くずし方手本

今日もバッパさんの本棚から、珍しい本を見つけた。文庫本を更に縦に少し延ばした大きさ(きまった言い方があるんだろうな)の、それでいて分厚い(560ページもあった)本である。初め表題が読めなかった。毛筆でくずし書きされていたからだ。表紙横には「婦人倶楽部十一月號附録」と書かれている。十一月號といっても昭和十一年の十一月号である。もともと家にあったものではない。誰にもらったのだろう。 
 薄い表紙の粗末な装丁とはいえ、560ページはまたずいぶん太っ腹な附録だこと。子供の頃の少年雑誌がやたら豪華な附録をつけた時代があり、時には雑誌本体より立派な附録をつけたものまであったが、昭和十一年(私の生まれる3年前だ)頃にも附録合戦があったのだろうか。
 表題の二番目の字がどうしても読めないが、あとはどうやら読解できた。「一■五千語くづし方手本」と来たからには、■は「万」以外にありえない。それで本文の「マ」のところを調べていくと、あったあった。やはり「万」である。「万」の旧字「萬」だとしても、どうやったらこういう崩し方になるのだろうか。ともあれ「萬」を使った熟語には、他に萬年筆,萬能、萬引、萬病などが載っている。なかなか便利である。これからくずし字で読めない時は、見当をつけて、この本を調べてみることにしよう。ちなみに、くずし字を書いた高塚竹堂先生とは何者か。インターネットには次のように紹介されている。

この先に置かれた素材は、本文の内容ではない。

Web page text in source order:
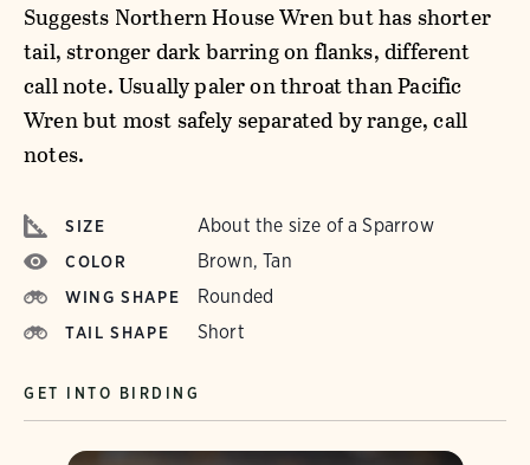
Suggests Northern House Wren but has shorter
tail, stronger dark barring on flanks, different
call note. Usually paler on throat than Pacific
Wren but most safely separated by range, call
notes.
SIZE About the size of a Sparrow
COLOR Brown, Tan
WING SHAPE Rounded
TAIL SHAPE Short
GET INTO BIRDING

 「明治22年 (1889) 生~昭和43年 (1968) 3月歿。静岡県清水市に生まれる。本名は錠二。 戍申書道会・泰東書道院・東方書道会の創立に尽力し、役員・審査員を経る。国定教科書・台湾教科書を揮毫した。昭和24年、松本芳翠と共に書道同文会を創設。正統の書道を基礎として、和敬の精神と不断の研鑽により、風格ある書芸の創造を心掛けた。 また、アメリカ大使館付武官教官・学芸大学講師、日展審査員・同文会参与・書道連盟監事を勤めた。「竹堂書」の下に、朱文の「竹」の落款印が押されている。」

 むかし広島の修練院にいたころ、広大の聴講をしたことがあり、そのうちの一つが「古文書」に関する科目であったことを思い出した。あの時もう少し真面目に習っておけば良かったとつくづく思う。テレビの「なんでも鑑定団」とかの目利きが、掛け軸や箱の字を難なく読んでいくのを、いつも羨ましく見ている。

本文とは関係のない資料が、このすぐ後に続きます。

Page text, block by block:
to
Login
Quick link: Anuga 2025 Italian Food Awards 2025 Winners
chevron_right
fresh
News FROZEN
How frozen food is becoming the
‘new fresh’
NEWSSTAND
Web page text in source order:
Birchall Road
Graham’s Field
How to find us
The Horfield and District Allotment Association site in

 ともあれこの附録は本文以外にも扉の広告が実に面白い。あの時代特有の髪型のふっくら美人がたらいと洗濯板を使っている絵はライオン洗濯石鹸の広告だが、胃腸病の薬「プロタミラーゼ」とは何だろう、とこれまたインターネットで調べたら、面白いサイトにぶつかった。「東京大学総合研究博物館画像アーカイヴス 日本の新聞広告3000(明治24年-昭和20年)」である。当時の新聞広告がそのままファイルされている。まっ、調べることもないだろうが。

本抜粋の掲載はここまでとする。